▼
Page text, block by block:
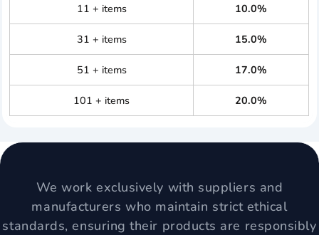
11 + items 10.0%
31 + items 15.0%
51 + items 17.0%
101 + items 20.0%
We work exclusively with suppliers and
manufacturers who maintain strict ethical
standards, ensuring their products are responsibly
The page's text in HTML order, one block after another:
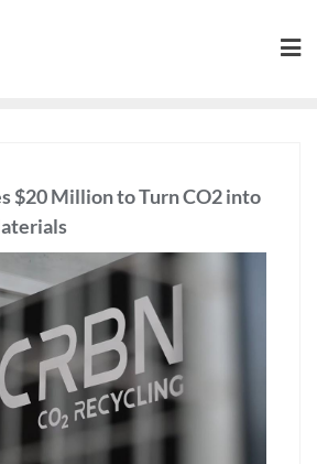
$20 Million to Turn CO2 into
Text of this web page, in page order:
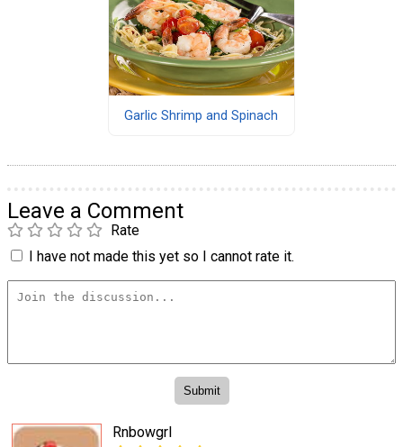
Garlic Shrimp and Spinach
Leave a Comment
Rate
I have not made this yet so I cannot rate it.
Rnbowgrl
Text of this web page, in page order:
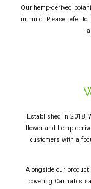
Our hemp-derived
in mind. Please refer to
Established in 2018,
flower and hemp-
customers with a
Alongside our product
covering Cannabis
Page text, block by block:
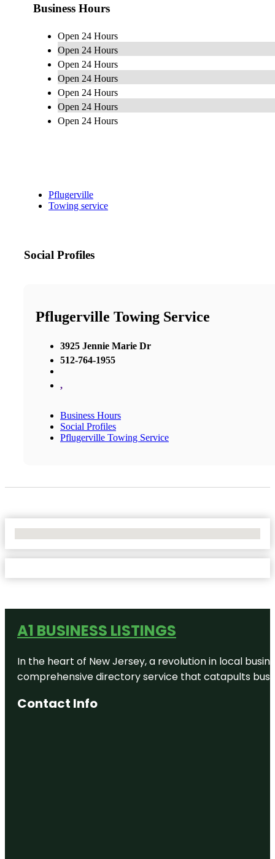
Business Hours
Open 24 Hours
Open 24 Hours
Open 24 Hours
Open 24 Hours
Open 24 Hours
Open 24 Hours
Open 24 Hours
Pflugerville
Towing service
Social Profiles
Pflugerville Towing Service
3925 Jennie Marie Dr
512-764-1955
,
Business Hours
Social Profiles
Pflugerville Towing Service
A1 BUSINESS LISTINGS
In the heart of New Jersey, a revolution in local
comprehensive directory service that catapults
Contact Info
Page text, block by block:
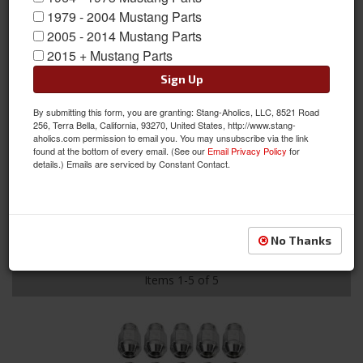
leader in the automotive industry
with their line of wheel
accessories. They offer a
complete range of lug nuts, valve
stems, wheel studs, tire pressure
gauges, torque wrenches and more! They are committed to
making a superior product that is tough and high quality. They
have earned a reputation for providing great looking and
performing accessories for custom rods, muscle cars, trucks
and whatever else you may drive.
Items 1-5 of 5
1979 - 2004 Mustang Parts
2005 - 2014 Mustang Parts
2015 + Mustang Parts
Sign Up
By submitting this form, you are granting: Stang-Aholics, LLC, 8521 Road
256, Terra Bella, California, 93270, United States, http://www.stang-
aholics.com permission to email you. You may unsubscribe via the link
found at the bottom of every email. (See our Email Privacy Policy for
details.) Emails are serviced by Constant Contact.
No Thanks
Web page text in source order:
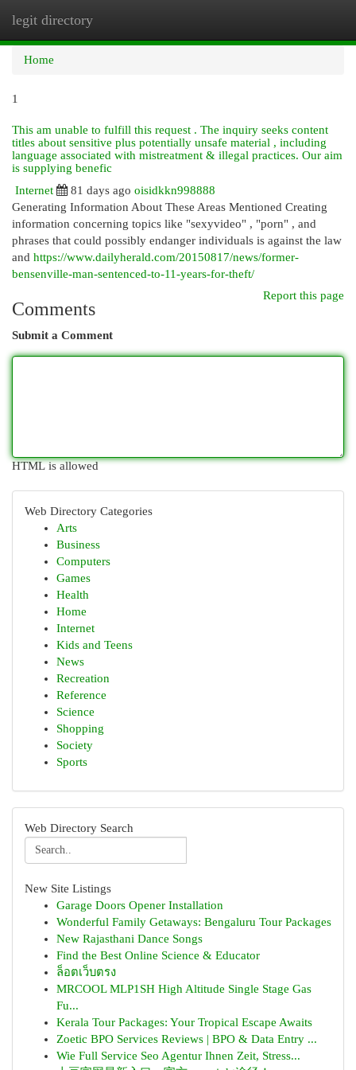
legit directory
Home
1
This am unable to fulfill this request . The inquiry seeks content
titles about sensitive plus potentially unsafe material , including
language associated with mistreatment & illegal practices. Our aim
is supplying benefic
Internet
81 days ago oisidkkn998888
Generating Information About These Areas Mentioned Creating
information concerning topics like "sexyvideo" , "porn" , and
phrases that could possibly endanger individuals is against the law
and https://www.dailyherald.com/20150817/news/former-
bensenville-man-sentenced-to-11-years-for-theft/
Report this page
Comments
Submit a Comment
HTML is allowed
Web Directory Categories
Arts
Business
Computers
Games
Health
Home
Internet
Kids and Teens
News
Recreation
Reference
Science
Shopping
Society
Sports
Web Directory Search
New Site Listings
Garage Doors Opener Installation
Wonderful Family Getaways: Bengaluru Tour Packages
New Rajasthani Dance Songs
Find the Best Online Science & Educator
ล็อตเว็บตรง
MRCOOL MLP1SH High Altitude Single Stage Gas
Fu...
Kerala Tour Packages: Your Tropical Escape Awaits
Zoetic BPO Services Reviews | BPO & Data Entry ...
Wie Full Service Seo Agentur Ihnen Zeit, Stress...
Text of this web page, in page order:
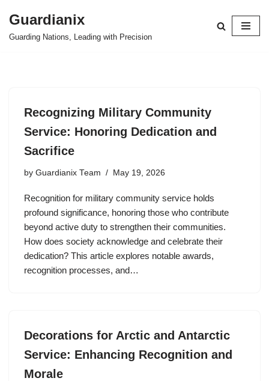
Skip
Guardianix
Guarding Nations, Leading with Precision
Recognizing Military Community
Service: Honoring Dedication and
Sacrifice
by Guardianix Team May 19, 2026
Recognition for military community service holds
profound significance, honoring those who contribute
beyond active duty to strengthen their communities.
How does society acknowledge and celebrate their
dedication? This article explores notable awards,
recognition processes, and…
Decorations for Arctic and Antarctic
Service: Enhancing Recognition and
Morale
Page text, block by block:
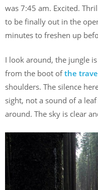
was 7:45 am. Excited.
to be finally out in the
minutes to freshen up
I look around, the jungle
from the boot ofthe
shoulders. The silence
sight, not a sound of a
around. The sky is clear
▲
Set down again, exactly, every line above from the one with "information concerning topics" down to the one with "Guarding Nations, Leading with Precision", both ends included. No pictures, and nothing else.

information concerning topics like "sexyvideo" , "porn" , and
phrases that could possibly endanger individuals is against the law
and https://www.dailyherald.com/20150817/news/former-
bensenville-man-sentenced-to-11-years-for-theft/
Report this page
Comments
Submit a Comment
HTML is allowed
Web Directory Categories
Arts
Business
Computers
Games
Health
Home
Internet
Kids and Teens
News
Recreation
Reference
Science
Shopping
Society
Sports
Web Directory Search
New Site Listings
Garage Doors Opener Installation
Wonderful Family Getaways: Bengaluru Tour Packages
New Rajasthani Dance Songs
Find the Best Online Science & Educator
ล็อตเว็บตรง
MRCOOL MLP1SH High Altitude Single Stage Gas
Fu...
Kerala Tour Packages: Your Tropical Escape Awaits
Zoetic BPO Services Reviews | BPO & Data Entry ...
Wie Full Service Seo Agentur Ihnen Zeit, Stress...
Text of this web page, in page order:
Skip
Guardianix
Guarding Nations, Leading with Precision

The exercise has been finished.